Here is the command to generate the summary statistics for six population subsets defined by gender (riagendr) and three age categories (age).  The command also includes an if statement, which further restricts to age over 20 years (ridageyr>= 20) and people who have been both interviewed and examined (ridstatr==2).

by riagendr age, sort : sum lbxtc [w = wtmec4yr] if (ridageyr >=20 & ridageyr <.) & ridstatr==2, detail

IMPORTANT NOTE

Stata represents missing numeric values (".")  as large positive values. Therefore, a missing numeric value would be the highest value. Please see the Stata Tips page for more information.

#### Portion of Output from Example Stata Statement

Reviewing the output, notice that

• The output is arranged by gender and age group so you can see the results for each combination.
• The standard deviation is a measure of the deviation of the observations for the mean.
• Kurtosis is a measure of the peakedness of the distribution. For Stata, the kurtosis of a normally distributed random variable is 3. A kurtosis greater than 3, as in this example, indicates excess values close to the mean and at the tails of the distribution.
• Skewness is a measure of the departure of the distribution of a random variable from symmetry.
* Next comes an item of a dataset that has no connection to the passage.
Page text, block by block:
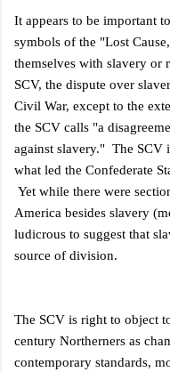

The skewness of a normally distributed random variable is 0.
• The output also contains the four lowest and highest values, which are useful for review.

### Step 2: Generate histograms and box plots

To generate graphs of the distributions of a continuous variable, use the histogram and graph box commands.

In this example, the general structure of the histogram command is:

histogram varname, by(var1 var2), if (condition), [ options]

In this example, the general structure of the graph box command, including the medtype() option to specify how the median is indicated and the over() option to specify different subgroups, is:

graph box varname [w=weightvar], medtype(line) over(var1) over(var2), if (condition)

The commands to generate histograms and box plots for six population subsets defined by gender (riagendr) and three age categories (age) are below.  The commands also include if statements, which further restricts to age over 20 years (ridageyr >=20 & ridageyr <.)and people who have been both interviewed and examined (ridstatr==2). In addition, the histogram command uses the normal option to add a normal density to the graph.

histogram lbxtc, by(riagendr age), if (ridageyr >=20 & ridageyr <.) & ridstatr==2, normal

graph box lbxtc [pweight = wtmec4yr], medtype(line) over(riagendr) over(age), if (ridageyr >=20 & ridageyr <.) & ridstatr==2

#### Output from Graph Box statement

Reviewing the output of these commands, notice that:

• The histogram for a normally distributed random variable is symmetric and bell-shaped. For variables based on data collected in a survey, such as NHANES 1999-2002, the distribution will deviate at least slightly from normality.
• The box plot of the weighted total cholesterol data show three outliers with variables above 600 mg/dl.

### Step 3: Use tabstat to request selective statistics

In some instances, you may not need all of the statistics generated by summarize. You can use the tabstat command as a useful alternative to summarize because it allows specification of the statistics to be displayed.

The general structure for the tabstat command is very similar to the summarize command, but you can specify the statistics you want. Using the tabstat command also arranges the output in a table.

tabstat varname [w=weightvar], statistics(statname)

Here is the same cholesterol (lbxtc) analysis for six population subsets defined by gender (riagendr) and three age categories (age).  The command also includes an if statement, which further restricts to age over 20 years (ridageyr >=20 & ridageyr <.)and people who have been both interviewed and examined (ridstatr==2), which now only reports the mean, 25th percentile (p25), median, and 75th percentile (p75).

by riagendr: tabstat lbxtc [w=wtmec4yr], by(age) stat(mean p25 median p75), if (ridageyr >=20 & ridageyr <.) & ridstatr==2

#### Output from Example Tabstat Command

Note that there are two tables - one for each gender with three age categories and that only the statistics requested by the statistics option are displayed.